In the new study, the researchers attempted to increase the efficiency of the process by eliminating some of the E.coli’s defense mechanisms against single-stranded DNA. First, they disabled enzymes called exonucleases, which break down single-stranded DNA. They also knocked out genes involved in a system called mismatch repair, which normally prevents single-stranded DNA from integrating into the genome.

With these modifications, the researchers were able to achieve near-universal incorporation of the genetic modifications they attempted to introduce, creating an unprecedented and efficient way to edit bacterial genomes without the need for selection.

“Thanks to this improvement, we were able to do some applications that we weren’t able to do with the previous generation of SCRIBE or with other DNA writing technologies,” says Farzadfard.

Cellular interactions

In their 2014 study, the researchers showed that they could use SCRIBE to record the duration and intensity of exposure to a specific molecule. With their new HiSCRIBE system, they can trace these types of exposures as well as other types of events, such as interactions between cells.

As an example, the researchers showed they could track a process called bacterial conjugation, in which bacteria swap pieces of DNA. By embedding a DNA “barcode” into each cell’s genome, which can then be swapped with other cells, researchers can determine which cells have interacted with each other by sequencing their DNA to see which barcodes they carry.

This type of mapping could help researchers study how bacteria communicate with each other within aggregates such as biofilms. If a similar approach could be deployed in mammalian cells, it could one day be used to map interactions between other cell types such as neurons, Farzadfard says. Viruses that can cross neural synapses could be programmed to carry DNA barcodes that researchers could use to trace connections between neurons, offering a new way to help map the brain’s connectome.

“We use DNA as a mechanism to record spatial information about the interaction of bacterial cells, and perhaps in the future, neurons that have been labeled,” says Farzadfard.

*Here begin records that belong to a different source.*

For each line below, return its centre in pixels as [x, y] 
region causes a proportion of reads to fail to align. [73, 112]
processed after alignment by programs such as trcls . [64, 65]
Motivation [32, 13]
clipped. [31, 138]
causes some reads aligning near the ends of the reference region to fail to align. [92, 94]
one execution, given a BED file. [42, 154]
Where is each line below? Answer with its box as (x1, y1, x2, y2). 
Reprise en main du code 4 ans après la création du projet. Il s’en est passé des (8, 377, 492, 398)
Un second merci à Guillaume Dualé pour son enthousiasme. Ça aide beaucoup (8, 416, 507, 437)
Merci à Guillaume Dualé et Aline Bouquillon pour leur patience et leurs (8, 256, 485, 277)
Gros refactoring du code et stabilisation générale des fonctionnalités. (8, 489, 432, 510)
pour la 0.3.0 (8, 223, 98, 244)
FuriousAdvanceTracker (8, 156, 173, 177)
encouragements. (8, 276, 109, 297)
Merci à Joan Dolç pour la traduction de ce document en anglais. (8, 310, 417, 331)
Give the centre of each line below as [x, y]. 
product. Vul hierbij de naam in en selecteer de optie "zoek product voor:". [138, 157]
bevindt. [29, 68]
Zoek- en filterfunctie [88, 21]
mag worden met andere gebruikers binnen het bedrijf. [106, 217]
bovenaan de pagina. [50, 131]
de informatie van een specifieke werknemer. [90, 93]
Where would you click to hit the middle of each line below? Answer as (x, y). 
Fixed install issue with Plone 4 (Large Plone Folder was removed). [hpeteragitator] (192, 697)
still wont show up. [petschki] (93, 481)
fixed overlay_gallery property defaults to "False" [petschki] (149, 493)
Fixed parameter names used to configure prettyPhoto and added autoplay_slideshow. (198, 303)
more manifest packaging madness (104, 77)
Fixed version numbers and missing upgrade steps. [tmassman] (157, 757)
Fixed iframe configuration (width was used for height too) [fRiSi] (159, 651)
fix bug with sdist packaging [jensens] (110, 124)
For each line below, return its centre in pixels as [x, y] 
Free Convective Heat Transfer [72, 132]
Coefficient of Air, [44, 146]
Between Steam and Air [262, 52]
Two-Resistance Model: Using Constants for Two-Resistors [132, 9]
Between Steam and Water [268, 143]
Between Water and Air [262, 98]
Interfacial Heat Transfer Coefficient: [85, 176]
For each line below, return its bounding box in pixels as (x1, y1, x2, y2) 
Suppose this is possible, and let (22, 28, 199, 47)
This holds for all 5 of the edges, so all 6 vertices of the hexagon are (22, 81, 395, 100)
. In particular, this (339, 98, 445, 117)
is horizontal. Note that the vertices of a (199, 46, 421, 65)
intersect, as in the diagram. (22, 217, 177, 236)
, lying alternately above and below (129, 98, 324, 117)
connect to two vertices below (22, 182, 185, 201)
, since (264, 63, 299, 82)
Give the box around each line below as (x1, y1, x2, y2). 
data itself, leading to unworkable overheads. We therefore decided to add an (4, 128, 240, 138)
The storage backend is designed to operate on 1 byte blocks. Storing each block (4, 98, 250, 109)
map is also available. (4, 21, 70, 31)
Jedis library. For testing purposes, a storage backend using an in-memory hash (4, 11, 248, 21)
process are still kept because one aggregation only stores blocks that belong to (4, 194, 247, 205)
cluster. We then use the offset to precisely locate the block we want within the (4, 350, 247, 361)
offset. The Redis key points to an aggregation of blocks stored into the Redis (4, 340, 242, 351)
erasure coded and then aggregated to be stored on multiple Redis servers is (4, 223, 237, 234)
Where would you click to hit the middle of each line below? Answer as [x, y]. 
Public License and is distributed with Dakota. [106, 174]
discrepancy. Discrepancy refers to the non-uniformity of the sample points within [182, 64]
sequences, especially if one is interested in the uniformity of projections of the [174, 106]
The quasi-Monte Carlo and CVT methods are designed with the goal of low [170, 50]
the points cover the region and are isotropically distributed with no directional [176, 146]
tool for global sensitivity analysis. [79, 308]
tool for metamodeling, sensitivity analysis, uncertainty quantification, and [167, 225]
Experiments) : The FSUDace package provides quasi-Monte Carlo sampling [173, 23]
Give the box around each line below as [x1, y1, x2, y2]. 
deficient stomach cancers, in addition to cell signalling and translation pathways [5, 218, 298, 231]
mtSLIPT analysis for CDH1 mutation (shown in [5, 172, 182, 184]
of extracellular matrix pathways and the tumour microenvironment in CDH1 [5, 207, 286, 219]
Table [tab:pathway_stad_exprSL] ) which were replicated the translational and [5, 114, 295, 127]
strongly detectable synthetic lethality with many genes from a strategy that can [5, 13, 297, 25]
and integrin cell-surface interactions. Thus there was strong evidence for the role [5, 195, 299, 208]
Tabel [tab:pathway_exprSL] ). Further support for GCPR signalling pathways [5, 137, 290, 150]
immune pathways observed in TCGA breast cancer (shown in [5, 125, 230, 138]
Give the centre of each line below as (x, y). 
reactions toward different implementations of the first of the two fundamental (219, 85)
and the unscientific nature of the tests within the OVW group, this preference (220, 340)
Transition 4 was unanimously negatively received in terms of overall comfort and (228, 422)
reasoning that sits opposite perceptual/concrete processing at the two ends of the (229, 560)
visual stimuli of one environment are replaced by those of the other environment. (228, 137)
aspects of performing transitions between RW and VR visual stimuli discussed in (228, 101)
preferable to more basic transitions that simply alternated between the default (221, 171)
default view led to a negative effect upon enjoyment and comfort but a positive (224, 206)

The researchers also showed that they could use this technique to specifically edit the genome of a species of bacteria within a multi-species community. In this case, they introduced the gene for an enzyme that breaks down galactose into E.coli cells growing in culture with several other species of bacteria.

This kind of species-selective editing could offer a new way to make antibiotic-resistant bacteria more susceptible to existing drugs by silencing their resistance genes, the researchers say. However, such treatments would likely require several more years of research to develop, they say.

The researchers also showed that they could use this technique to design a synthetic ecosystem composed of bacteria and bacteriophages capable of continuously rewriting certain segments of their genome and evolving autonomously at a rate greater than that which would be possible by natural evolution. In this case, they were able to optimize the cells’ ability to consume lactose consumption.

“This approach could be used for evolutionary engineering of cellular traits or in experimental evolutionary studies by allowing you to replay the evolutionary tape over and over again,” says Farzadfard.

The research was funded by the National Institutes of Health, Office of Naval Research, National Science Foundation, Defense Advanced Research Projects Agency, MIT Center for Microbiome Informatics and Therapeutics, NSF Expeditions in Computing Program Award, and Schmidt Science Scholars Program.